There was a demand for new buzzwords. Also notice the strong correlation with onions consumption in the western world

Scientists figured out a long time ago. We just didn't have good enough computers for training back then.

Because it fucking works and is effotlessly pushing SOTA on shittons of tasks

>Scientists figured out a long time ago.
Even starting from Alan Turing: a program as complex as the human brain cannot be coded directly
>We just didn't have good enough computers for training back then.
It's mainly processing on GPU which enabled to have big neural networks trained on a lot of data. The more data you train on the more unlikely overfitting gets

>muhsheen lurning
also known as... estimation
it's not 'learning' anything

We will have socialism in 30 years because machine learning will replace all jobs.

This.

It's randomly guessing at variables until a slightly accurate answer appears.

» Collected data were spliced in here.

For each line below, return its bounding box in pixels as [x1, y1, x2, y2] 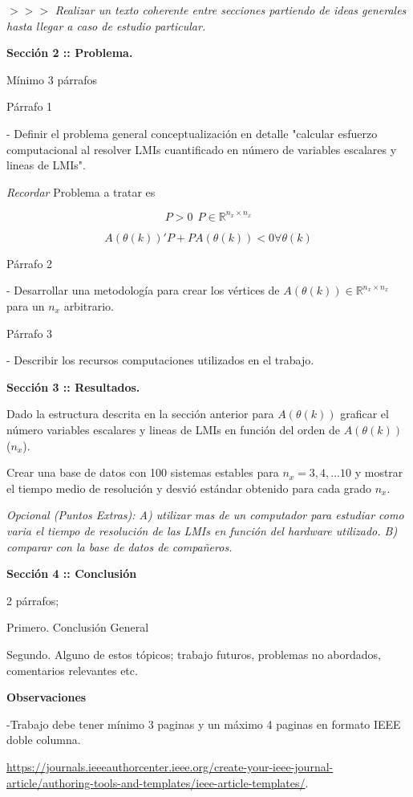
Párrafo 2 [6, 254, 53, 271]
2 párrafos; [6, 592, 59, 608]
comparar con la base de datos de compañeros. [6, 538, 233, 555]
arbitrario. [63, 298, 115, 315]
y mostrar [354, 464, 403, 481]
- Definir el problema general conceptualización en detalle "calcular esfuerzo [6, 124, 378, 141]
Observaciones [6, 689, 87, 706]
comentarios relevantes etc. [6, 661, 138, 678]
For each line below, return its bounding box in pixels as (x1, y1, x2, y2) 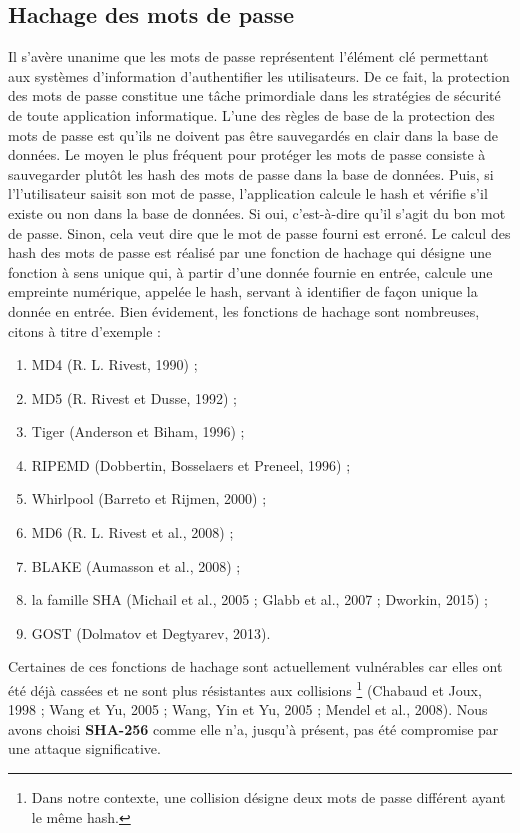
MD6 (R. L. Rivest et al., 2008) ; (31, 522, 234, 543)
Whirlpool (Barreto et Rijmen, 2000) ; (31, 488, 267, 509)
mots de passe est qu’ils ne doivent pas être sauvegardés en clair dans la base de (8, 124, 499, 145)
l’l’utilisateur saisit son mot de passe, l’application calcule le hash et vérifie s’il (8, 183, 488, 204)
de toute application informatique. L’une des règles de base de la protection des (8, 104, 495, 125)
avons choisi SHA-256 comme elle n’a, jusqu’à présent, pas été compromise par (8, 718, 499, 739)
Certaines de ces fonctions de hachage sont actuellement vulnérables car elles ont (8, 656, 503, 677)
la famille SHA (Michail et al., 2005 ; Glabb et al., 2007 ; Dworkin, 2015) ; (31, 589, 488, 610)
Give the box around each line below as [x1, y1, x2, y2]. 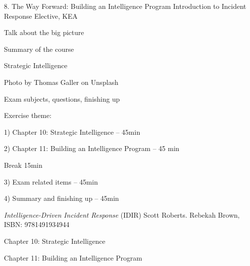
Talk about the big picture [4, 27, 84, 38]
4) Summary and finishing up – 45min [4, 193, 119, 203]
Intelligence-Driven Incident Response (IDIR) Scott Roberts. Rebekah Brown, [4, 209, 240, 220]
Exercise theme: [4, 110, 52, 120]
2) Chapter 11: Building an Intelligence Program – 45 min [4, 143, 179, 153]
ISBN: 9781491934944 [4, 219, 70, 229]
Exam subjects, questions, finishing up [4, 93, 120, 104]
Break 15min [4, 159, 43, 170]
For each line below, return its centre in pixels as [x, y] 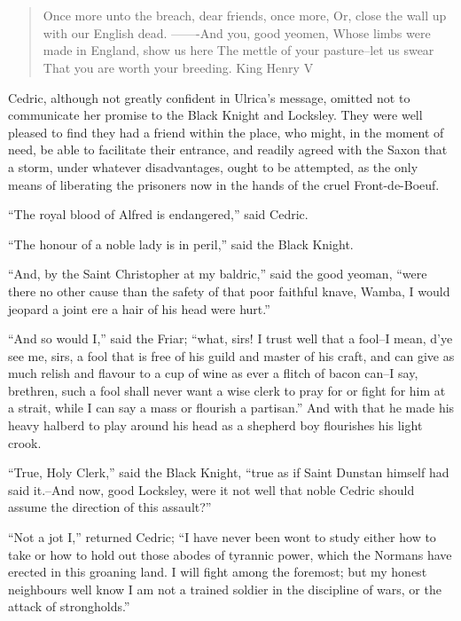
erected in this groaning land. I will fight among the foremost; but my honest [218, 572]
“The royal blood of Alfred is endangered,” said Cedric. [158, 214]
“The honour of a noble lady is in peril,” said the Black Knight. [181, 244]
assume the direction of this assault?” [110, 507]
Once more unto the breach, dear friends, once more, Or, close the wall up [245, 16]
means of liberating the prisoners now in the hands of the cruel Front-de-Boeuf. [224, 184]
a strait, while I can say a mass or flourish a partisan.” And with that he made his [231, 408]
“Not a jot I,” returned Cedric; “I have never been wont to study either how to [222, 537]
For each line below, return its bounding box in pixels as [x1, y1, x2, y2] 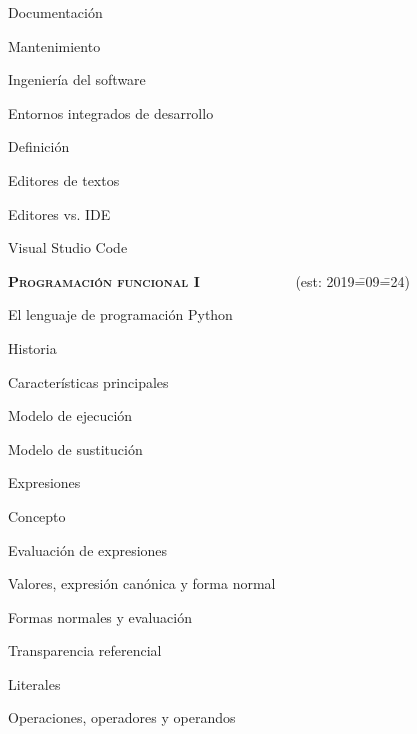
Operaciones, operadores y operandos [8, 707, 236, 728]
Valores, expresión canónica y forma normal [8, 573, 276, 594]
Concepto [8, 505, 66, 526]
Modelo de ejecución [8, 405, 133, 426]
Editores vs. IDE [8, 203, 111, 224]
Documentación [8, 2, 103, 22]
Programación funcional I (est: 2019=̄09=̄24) [8, 270, 410, 291]
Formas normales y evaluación [8, 606, 192, 627]
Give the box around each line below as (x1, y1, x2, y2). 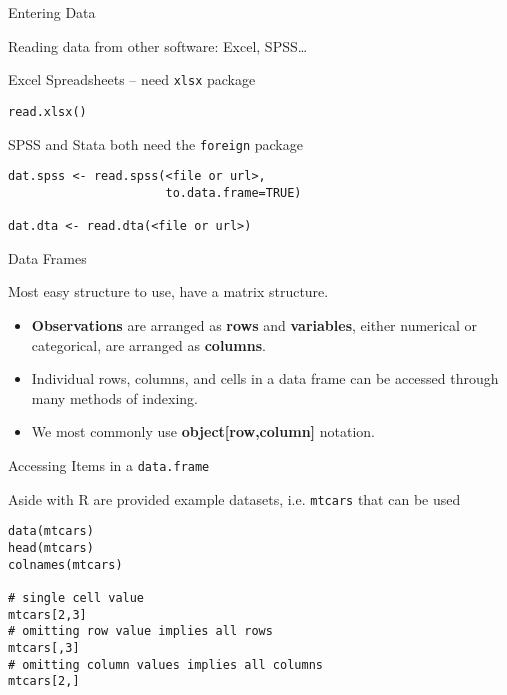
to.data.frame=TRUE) (165, 185, 302, 200)
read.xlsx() (8, 104, 87, 119)
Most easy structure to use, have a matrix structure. (8, 281, 329, 302)
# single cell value (8, 590, 145, 605)
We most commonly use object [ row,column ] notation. (31, 421, 375, 442)
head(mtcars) (8, 540, 94, 555)
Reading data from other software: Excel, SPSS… (8, 35, 308, 56)
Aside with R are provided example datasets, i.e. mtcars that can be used (8, 488, 461, 509)
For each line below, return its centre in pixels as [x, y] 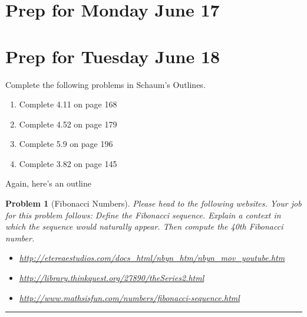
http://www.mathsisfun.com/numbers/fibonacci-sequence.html [129, 297]
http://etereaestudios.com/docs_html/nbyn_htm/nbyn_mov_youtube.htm [152, 258]
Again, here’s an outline [48, 183]
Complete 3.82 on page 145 [68, 163]
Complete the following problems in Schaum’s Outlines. [105, 84]
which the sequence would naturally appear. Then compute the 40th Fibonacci [144, 226]
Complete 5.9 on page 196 [66, 144]
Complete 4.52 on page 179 [68, 124]
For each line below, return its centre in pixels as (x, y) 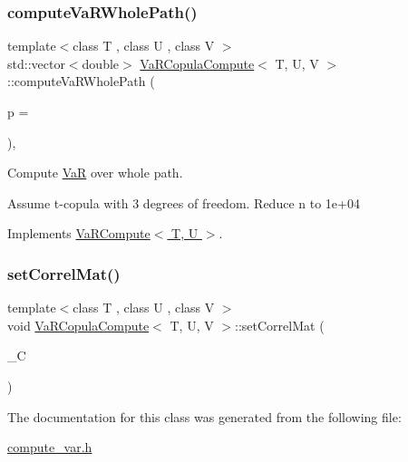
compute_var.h (50, 447)
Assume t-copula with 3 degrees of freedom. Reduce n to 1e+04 (184, 202)
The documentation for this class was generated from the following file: (204, 416)
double (101, 63)
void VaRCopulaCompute (78, 325)
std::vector (36, 63)
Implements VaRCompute (79, 233)
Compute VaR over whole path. (95, 173)

how is that different from how human babies learn

Make an LLC.
Hire like 4 app developers that are familiar with Azure.
Put Machine Learning, AI, and Blockchain into your public media.
Bathe in investment capital.

it's like "data science" aka, highschool statistics on a Mac

Machine Learning is AI.

>The more data you train on the more unlikely overfitting gets
vanishing gradient

Investors don't know that

> All of the sudden
You mean last 6-7 years?
>Why did it take so long for scientists to figure out
All the ideas were already there long before. We just got some breakthroughs that make neural networks train more efficiently combined with improvements on hardware (gpus). Then NNs were rebranded to deep learning and hype train took it from there. To be fair we have got some very impresive results, especially in computer vision.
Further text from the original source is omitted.